-- WORK INSTRUCTIONS --
Lower down are entries containing pictures. Copy exactly, without those pictures, the lines from the line with "Sets the version" through the line with "制作根文件系统 (9, 6, 55, 15)".

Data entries
============

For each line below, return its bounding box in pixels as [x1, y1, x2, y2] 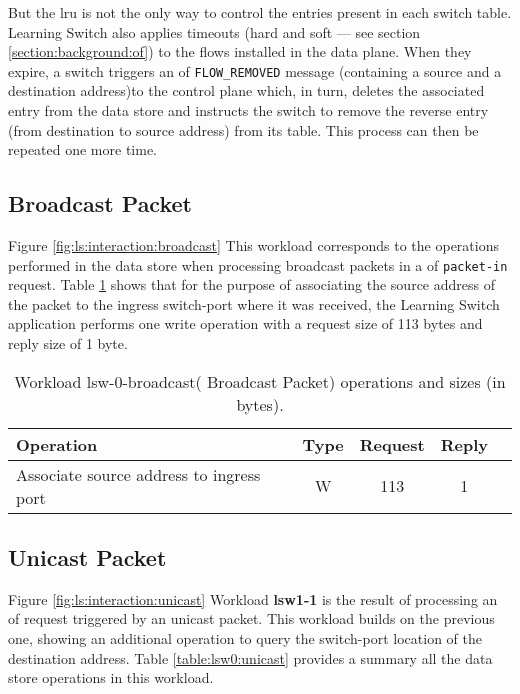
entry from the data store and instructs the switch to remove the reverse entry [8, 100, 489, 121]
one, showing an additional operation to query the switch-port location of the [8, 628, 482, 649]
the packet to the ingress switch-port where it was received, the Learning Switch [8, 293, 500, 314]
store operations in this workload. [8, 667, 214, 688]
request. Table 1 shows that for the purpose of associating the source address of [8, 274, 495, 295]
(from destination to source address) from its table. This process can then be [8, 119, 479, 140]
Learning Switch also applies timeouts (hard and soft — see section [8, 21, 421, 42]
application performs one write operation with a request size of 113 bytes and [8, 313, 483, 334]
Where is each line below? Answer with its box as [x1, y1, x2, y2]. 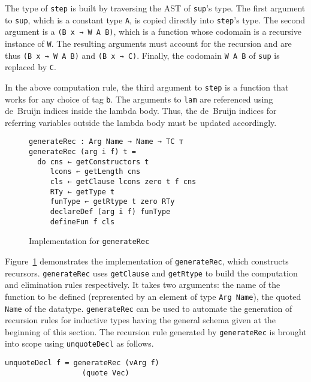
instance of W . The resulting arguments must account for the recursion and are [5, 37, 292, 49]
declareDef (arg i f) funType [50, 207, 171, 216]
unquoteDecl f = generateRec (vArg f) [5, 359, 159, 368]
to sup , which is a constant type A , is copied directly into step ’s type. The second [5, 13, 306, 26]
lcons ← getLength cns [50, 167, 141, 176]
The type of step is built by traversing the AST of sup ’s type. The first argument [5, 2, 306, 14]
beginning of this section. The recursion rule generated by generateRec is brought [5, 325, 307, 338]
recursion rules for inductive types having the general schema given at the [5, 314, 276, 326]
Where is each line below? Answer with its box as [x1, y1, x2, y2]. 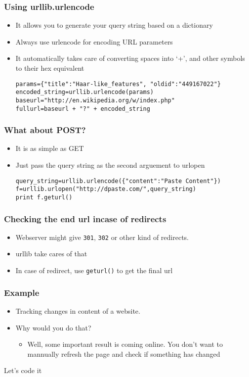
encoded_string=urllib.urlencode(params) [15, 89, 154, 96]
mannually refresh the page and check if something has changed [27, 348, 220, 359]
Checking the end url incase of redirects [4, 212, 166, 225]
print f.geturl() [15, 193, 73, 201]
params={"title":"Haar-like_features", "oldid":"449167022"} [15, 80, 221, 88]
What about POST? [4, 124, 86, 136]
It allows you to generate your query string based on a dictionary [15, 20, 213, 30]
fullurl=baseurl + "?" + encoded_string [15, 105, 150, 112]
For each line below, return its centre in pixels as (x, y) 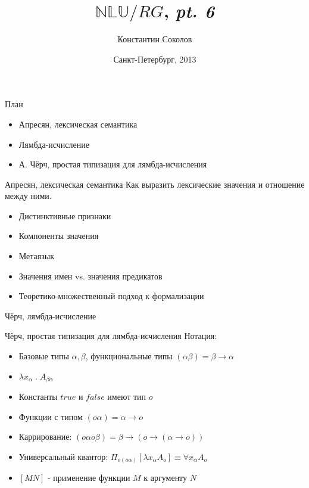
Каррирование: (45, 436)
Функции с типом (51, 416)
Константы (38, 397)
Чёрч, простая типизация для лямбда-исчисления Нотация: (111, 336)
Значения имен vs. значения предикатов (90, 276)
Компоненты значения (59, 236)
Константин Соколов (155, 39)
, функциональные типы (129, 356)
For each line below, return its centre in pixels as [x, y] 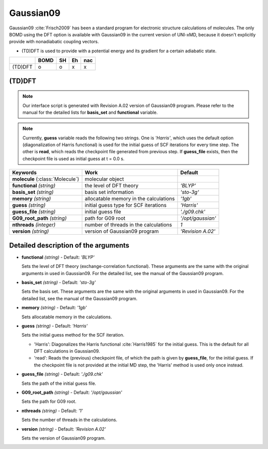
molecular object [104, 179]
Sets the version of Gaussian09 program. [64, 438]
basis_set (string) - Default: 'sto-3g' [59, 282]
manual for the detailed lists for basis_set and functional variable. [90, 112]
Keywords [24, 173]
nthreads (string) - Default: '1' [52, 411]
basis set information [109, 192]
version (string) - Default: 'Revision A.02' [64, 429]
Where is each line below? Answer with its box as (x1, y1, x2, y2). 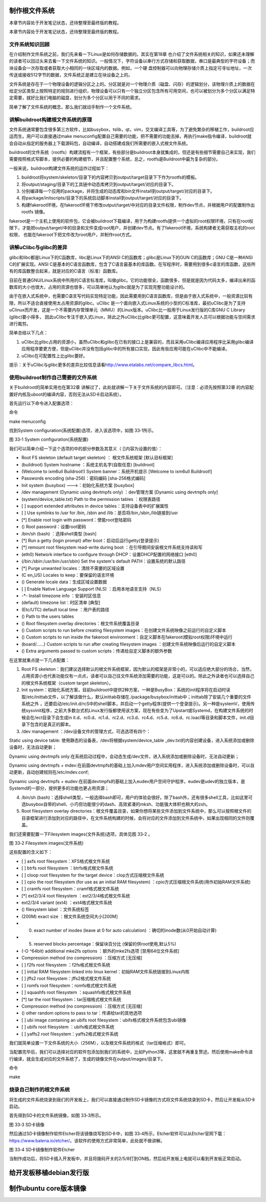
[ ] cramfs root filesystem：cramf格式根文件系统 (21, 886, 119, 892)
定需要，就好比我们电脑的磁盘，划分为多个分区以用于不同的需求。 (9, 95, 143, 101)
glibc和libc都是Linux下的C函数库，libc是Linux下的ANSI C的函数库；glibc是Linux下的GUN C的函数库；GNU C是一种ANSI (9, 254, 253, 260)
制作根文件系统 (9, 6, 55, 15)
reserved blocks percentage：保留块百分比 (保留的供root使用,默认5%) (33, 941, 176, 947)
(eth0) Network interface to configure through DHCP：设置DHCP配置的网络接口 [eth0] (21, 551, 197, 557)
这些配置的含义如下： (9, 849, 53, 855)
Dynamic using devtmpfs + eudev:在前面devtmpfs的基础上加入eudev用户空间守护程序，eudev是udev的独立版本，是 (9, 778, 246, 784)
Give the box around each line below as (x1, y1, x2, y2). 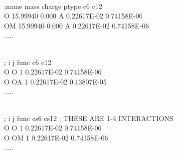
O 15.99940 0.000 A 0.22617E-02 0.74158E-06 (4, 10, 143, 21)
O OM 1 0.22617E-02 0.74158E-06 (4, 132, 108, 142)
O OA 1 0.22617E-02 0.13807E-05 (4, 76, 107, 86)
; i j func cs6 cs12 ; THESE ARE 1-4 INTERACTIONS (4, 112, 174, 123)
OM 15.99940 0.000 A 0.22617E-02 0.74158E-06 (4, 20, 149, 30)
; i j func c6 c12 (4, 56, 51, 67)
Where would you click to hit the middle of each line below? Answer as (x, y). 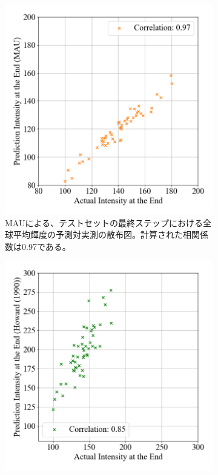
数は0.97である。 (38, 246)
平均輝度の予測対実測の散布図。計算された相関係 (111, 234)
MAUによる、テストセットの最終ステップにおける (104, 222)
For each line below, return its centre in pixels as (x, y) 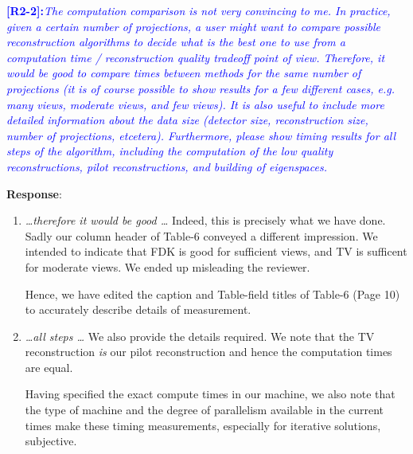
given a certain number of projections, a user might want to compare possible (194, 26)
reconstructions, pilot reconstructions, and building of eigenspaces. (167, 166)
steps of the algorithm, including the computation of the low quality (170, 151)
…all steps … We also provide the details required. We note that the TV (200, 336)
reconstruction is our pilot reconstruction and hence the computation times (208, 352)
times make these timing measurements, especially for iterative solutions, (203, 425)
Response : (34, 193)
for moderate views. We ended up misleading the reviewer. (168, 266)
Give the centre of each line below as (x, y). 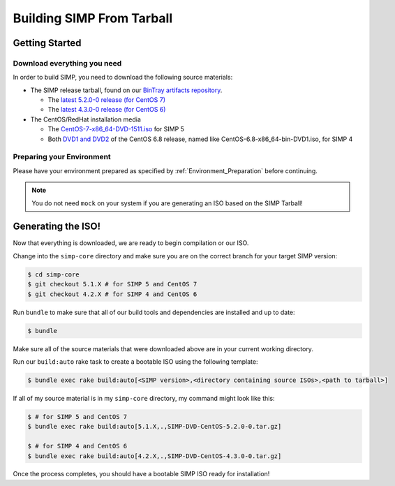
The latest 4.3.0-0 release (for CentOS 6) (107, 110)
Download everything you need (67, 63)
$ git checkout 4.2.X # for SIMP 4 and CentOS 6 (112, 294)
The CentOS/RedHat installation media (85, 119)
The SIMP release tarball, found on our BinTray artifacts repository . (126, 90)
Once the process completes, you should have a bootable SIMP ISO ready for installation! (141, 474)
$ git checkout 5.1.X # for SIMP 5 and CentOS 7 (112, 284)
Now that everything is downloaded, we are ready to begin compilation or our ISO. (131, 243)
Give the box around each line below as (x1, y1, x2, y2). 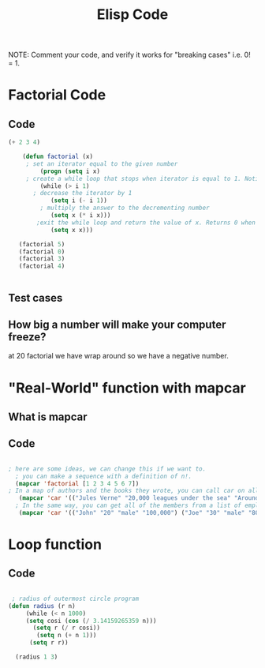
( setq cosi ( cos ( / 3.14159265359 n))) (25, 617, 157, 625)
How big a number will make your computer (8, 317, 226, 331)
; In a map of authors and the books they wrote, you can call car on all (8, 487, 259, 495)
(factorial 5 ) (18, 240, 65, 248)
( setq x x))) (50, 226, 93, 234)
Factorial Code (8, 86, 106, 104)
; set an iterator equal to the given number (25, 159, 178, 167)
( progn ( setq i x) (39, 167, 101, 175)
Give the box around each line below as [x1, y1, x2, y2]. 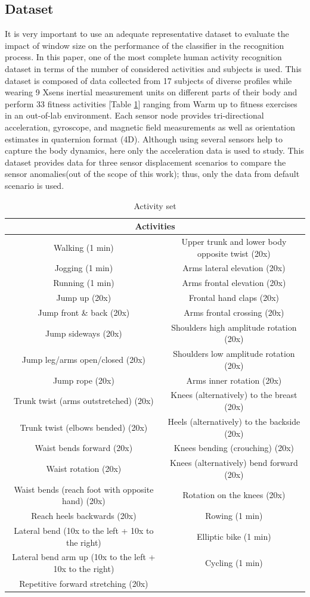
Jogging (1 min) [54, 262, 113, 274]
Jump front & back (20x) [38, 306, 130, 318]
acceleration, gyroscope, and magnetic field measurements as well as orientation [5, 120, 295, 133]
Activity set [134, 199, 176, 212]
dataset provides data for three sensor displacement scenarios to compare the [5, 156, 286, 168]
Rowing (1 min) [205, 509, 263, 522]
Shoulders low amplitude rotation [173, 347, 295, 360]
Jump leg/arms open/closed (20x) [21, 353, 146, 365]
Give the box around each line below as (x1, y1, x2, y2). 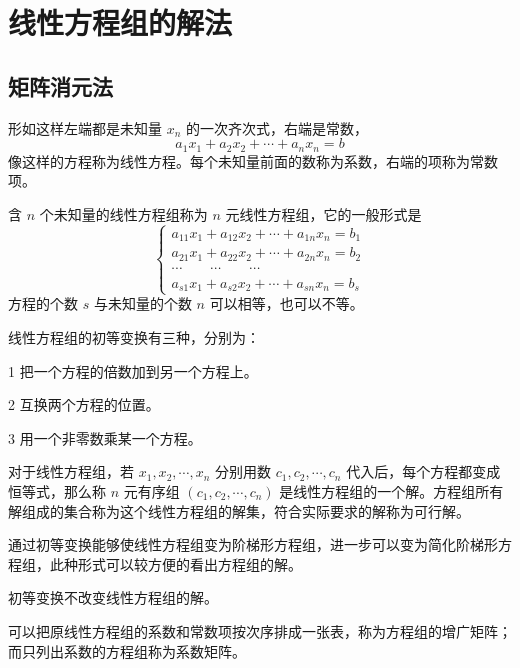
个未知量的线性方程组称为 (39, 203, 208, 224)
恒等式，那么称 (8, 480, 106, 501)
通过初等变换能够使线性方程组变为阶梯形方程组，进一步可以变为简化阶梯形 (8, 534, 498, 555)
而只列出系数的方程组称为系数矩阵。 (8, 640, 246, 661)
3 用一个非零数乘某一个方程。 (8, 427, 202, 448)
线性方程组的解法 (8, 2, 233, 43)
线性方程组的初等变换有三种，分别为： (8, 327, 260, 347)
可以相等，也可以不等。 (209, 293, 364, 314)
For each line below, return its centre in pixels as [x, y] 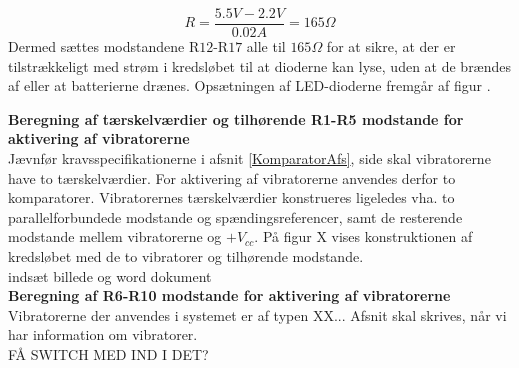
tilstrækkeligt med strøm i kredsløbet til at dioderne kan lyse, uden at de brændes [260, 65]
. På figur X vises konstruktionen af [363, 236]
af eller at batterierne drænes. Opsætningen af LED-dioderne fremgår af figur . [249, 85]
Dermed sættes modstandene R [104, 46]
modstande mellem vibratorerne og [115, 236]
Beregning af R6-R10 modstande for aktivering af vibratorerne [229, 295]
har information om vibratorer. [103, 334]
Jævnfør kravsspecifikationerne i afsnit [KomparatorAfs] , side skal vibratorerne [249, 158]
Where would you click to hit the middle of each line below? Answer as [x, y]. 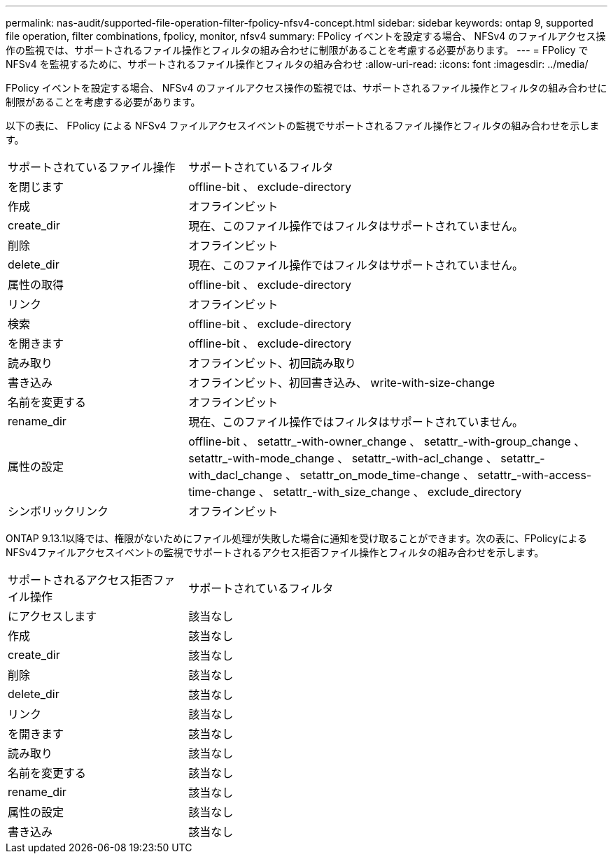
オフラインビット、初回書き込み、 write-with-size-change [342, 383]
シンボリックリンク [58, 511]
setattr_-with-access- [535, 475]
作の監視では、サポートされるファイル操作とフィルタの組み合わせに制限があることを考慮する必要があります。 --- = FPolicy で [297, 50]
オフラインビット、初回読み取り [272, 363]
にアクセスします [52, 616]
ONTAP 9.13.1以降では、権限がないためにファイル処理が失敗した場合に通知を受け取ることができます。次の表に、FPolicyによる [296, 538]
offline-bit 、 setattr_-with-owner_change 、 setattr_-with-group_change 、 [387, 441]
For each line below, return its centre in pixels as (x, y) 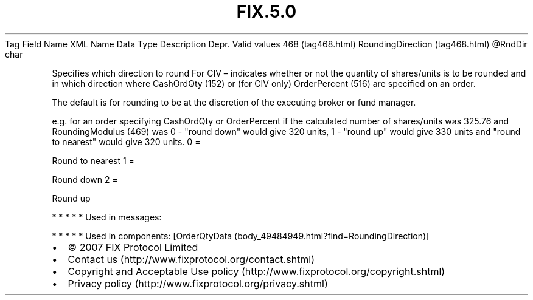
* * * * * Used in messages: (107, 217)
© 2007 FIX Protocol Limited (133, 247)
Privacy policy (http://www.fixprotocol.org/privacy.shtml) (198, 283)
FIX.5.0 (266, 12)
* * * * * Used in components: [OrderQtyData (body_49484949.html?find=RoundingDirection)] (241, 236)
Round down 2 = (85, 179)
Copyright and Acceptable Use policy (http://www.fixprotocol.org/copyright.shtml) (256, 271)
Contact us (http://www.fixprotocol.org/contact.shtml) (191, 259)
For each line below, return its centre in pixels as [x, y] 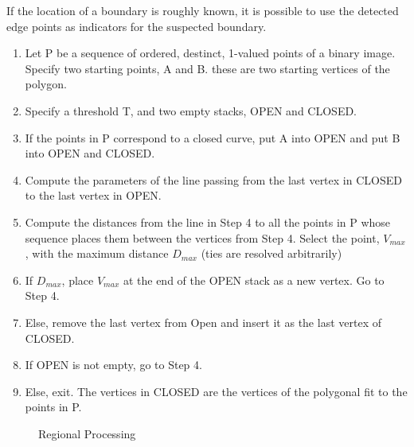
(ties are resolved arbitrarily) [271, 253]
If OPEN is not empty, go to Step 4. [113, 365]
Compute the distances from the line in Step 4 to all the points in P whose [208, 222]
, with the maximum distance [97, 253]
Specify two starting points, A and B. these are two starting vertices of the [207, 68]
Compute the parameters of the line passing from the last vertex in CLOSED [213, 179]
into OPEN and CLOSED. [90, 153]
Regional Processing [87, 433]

============

-- WRITTEN SOLUTION --
Sets the version of Gaussian09 program. [64, 438]
basis_set (string) - Default: 'sto-3g' [59, 282]
manual for the detailed lists for basis_set and functional variable. [90, 112]
Keywords [24, 173]
nthreads (string) - Default: '1' [52, 411]
basis set information [109, 192]
version (string) - Default: 'Revision A.02' [64, 429]
Where is each line below? Answer with its box as (x1, y1, x2, y2). 
[ ] cramfs root filesystem：cramf格式根文件系统 (21, 886, 119, 892)
定需要，就好比我们电脑的磁盘，划分为多个分区以用于不同的需求。 (9, 95, 143, 101)
glibc和libc都是Linux下的C函数库，libc是Linux下的ANSI C的函数库；glibc是Linux下的GUN C的函数库；GNU C是一种ANSI (9, 254, 253, 260)
制作根文件系统 (9, 6, 55, 15)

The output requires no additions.